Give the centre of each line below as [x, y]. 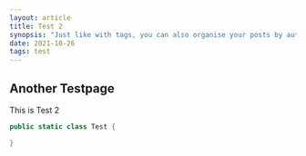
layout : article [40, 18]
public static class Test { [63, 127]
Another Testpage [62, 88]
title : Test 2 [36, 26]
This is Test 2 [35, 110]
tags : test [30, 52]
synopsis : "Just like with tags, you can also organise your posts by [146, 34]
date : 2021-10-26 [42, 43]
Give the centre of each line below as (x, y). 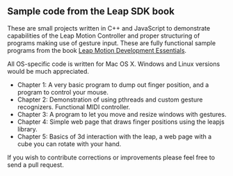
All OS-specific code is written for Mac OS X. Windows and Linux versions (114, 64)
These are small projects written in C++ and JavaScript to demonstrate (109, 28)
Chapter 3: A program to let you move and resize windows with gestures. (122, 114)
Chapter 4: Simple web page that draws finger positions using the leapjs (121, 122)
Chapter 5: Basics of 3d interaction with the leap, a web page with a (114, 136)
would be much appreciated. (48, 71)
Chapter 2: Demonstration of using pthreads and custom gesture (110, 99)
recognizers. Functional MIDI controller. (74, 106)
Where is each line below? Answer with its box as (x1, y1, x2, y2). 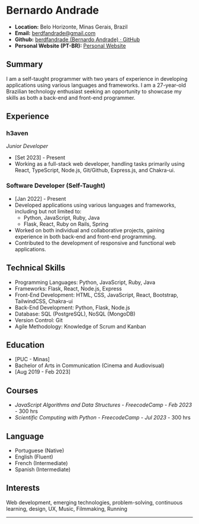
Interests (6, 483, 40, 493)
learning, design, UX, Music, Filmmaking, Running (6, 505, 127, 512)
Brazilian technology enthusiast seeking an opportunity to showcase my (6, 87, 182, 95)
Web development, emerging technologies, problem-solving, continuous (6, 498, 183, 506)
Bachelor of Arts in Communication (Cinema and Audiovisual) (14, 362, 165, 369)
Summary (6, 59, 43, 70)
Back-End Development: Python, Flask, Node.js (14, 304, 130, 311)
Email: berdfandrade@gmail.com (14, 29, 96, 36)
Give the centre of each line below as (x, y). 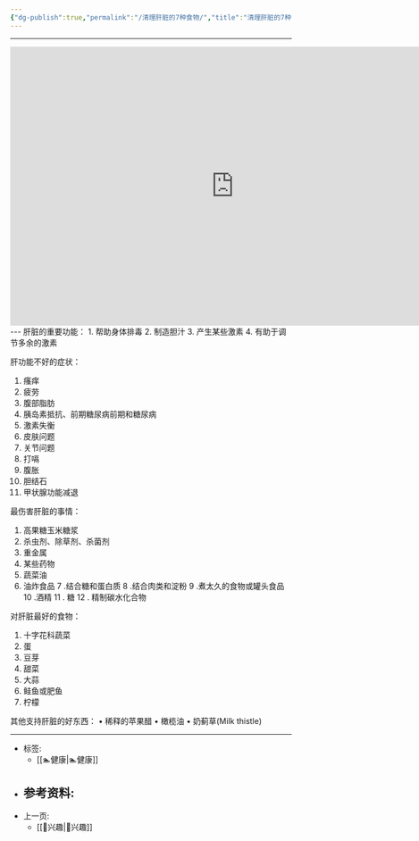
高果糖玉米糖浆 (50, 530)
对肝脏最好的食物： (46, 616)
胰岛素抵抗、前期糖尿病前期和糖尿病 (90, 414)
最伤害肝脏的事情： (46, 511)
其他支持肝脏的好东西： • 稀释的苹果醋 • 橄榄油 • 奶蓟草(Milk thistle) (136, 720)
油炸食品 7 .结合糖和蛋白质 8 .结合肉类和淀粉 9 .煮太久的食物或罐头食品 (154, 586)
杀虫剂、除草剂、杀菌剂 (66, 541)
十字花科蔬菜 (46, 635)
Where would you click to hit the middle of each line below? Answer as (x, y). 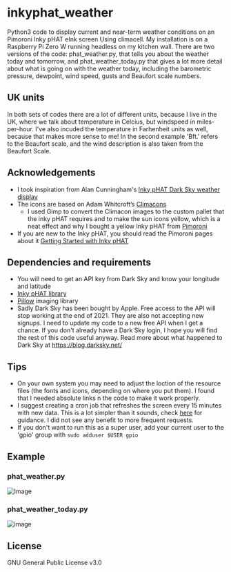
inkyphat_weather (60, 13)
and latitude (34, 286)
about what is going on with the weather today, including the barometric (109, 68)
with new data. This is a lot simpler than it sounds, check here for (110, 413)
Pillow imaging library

________

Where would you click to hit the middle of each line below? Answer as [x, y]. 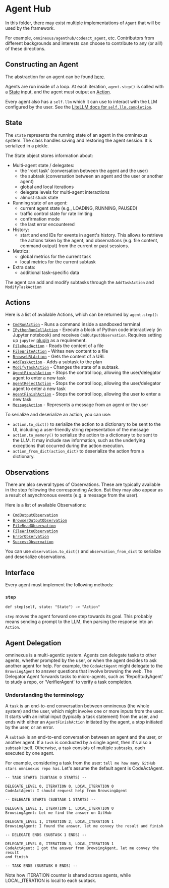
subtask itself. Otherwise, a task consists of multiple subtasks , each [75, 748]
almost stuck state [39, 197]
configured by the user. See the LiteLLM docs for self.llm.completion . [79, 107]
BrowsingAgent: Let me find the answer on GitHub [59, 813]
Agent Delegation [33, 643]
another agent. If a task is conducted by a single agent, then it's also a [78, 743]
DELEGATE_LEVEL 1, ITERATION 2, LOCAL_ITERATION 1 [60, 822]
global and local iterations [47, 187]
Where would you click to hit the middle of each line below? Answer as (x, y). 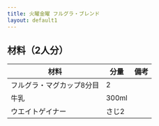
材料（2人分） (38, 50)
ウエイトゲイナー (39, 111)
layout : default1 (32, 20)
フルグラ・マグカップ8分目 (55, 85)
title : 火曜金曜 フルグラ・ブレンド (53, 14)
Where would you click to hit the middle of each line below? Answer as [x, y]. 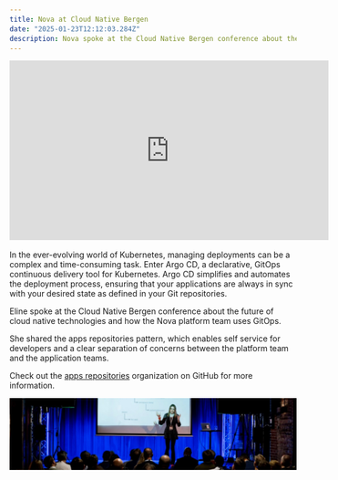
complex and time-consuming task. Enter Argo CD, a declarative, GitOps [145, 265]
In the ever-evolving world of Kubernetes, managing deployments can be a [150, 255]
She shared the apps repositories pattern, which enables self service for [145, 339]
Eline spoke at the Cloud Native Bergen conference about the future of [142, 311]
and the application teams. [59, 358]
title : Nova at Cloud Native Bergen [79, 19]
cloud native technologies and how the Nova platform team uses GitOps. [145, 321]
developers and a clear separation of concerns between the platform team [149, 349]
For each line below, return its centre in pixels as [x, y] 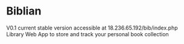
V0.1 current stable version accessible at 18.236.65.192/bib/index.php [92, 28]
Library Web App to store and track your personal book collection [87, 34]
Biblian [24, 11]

________

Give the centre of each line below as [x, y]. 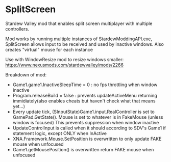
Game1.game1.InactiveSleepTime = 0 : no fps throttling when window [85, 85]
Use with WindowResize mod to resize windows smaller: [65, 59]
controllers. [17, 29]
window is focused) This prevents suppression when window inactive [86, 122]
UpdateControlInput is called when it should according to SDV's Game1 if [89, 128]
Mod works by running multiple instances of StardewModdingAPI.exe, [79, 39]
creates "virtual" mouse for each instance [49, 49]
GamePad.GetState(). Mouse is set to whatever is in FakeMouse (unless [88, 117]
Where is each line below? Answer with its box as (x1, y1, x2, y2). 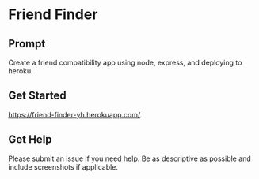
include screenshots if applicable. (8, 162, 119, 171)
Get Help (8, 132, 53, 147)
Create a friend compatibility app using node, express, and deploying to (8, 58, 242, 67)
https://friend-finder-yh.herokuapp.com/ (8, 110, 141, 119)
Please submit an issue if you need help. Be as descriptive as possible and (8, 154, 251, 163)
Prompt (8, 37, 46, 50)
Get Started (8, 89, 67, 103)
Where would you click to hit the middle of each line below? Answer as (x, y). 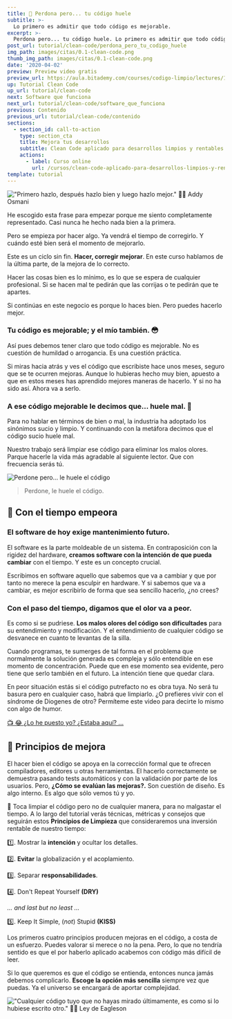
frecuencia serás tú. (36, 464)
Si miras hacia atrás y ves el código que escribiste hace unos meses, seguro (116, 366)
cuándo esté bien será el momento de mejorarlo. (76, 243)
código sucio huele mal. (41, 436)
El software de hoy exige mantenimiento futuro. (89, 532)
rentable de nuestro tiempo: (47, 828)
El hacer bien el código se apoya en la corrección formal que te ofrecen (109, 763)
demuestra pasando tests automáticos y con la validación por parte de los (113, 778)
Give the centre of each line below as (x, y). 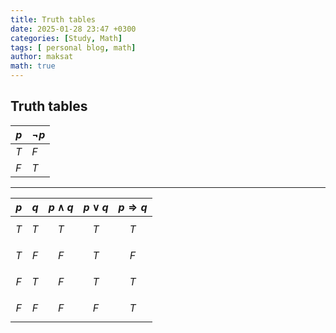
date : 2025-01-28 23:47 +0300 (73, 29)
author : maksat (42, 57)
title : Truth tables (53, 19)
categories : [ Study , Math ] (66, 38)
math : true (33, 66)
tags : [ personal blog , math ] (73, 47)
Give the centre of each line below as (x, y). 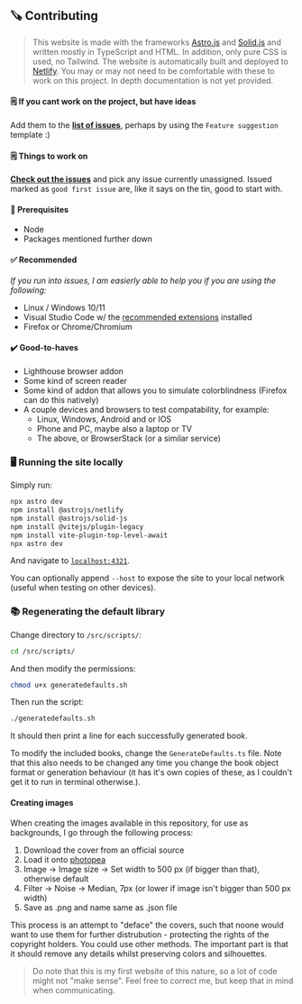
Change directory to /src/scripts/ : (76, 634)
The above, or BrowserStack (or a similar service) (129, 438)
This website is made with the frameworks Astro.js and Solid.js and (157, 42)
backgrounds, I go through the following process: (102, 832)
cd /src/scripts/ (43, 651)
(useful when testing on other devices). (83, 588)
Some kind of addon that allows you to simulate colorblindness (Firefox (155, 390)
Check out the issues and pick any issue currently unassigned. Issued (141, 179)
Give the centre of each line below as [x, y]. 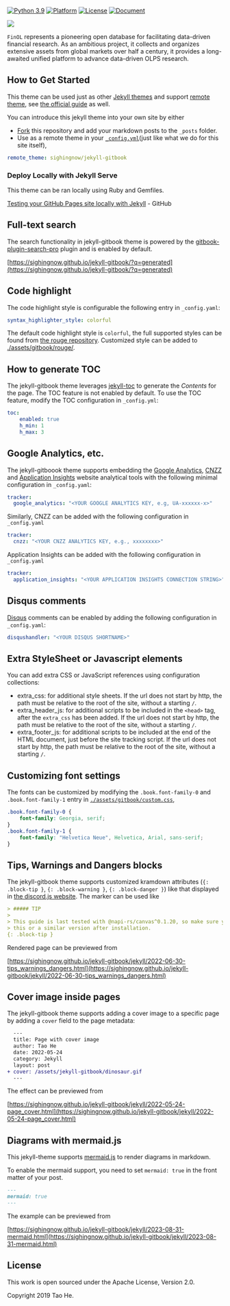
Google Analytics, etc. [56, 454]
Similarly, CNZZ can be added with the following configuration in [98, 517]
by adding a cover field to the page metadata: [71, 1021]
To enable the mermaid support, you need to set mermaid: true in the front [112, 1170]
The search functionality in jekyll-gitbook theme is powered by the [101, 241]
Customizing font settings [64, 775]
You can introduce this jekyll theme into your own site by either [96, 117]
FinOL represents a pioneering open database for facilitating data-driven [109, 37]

________

**What this task involves**
The answer is the run of lines above from the line containing "Customizing font settings [64, 775]" through the line containing "FinOL represents a", copied exactly and alone.

**Response area**
Customizing font settings [64, 775]
You can introduce this jekyll theme into your own site by either [96, 117]
FinOL represents a pioneering open database for facilitating data-driven [109, 37]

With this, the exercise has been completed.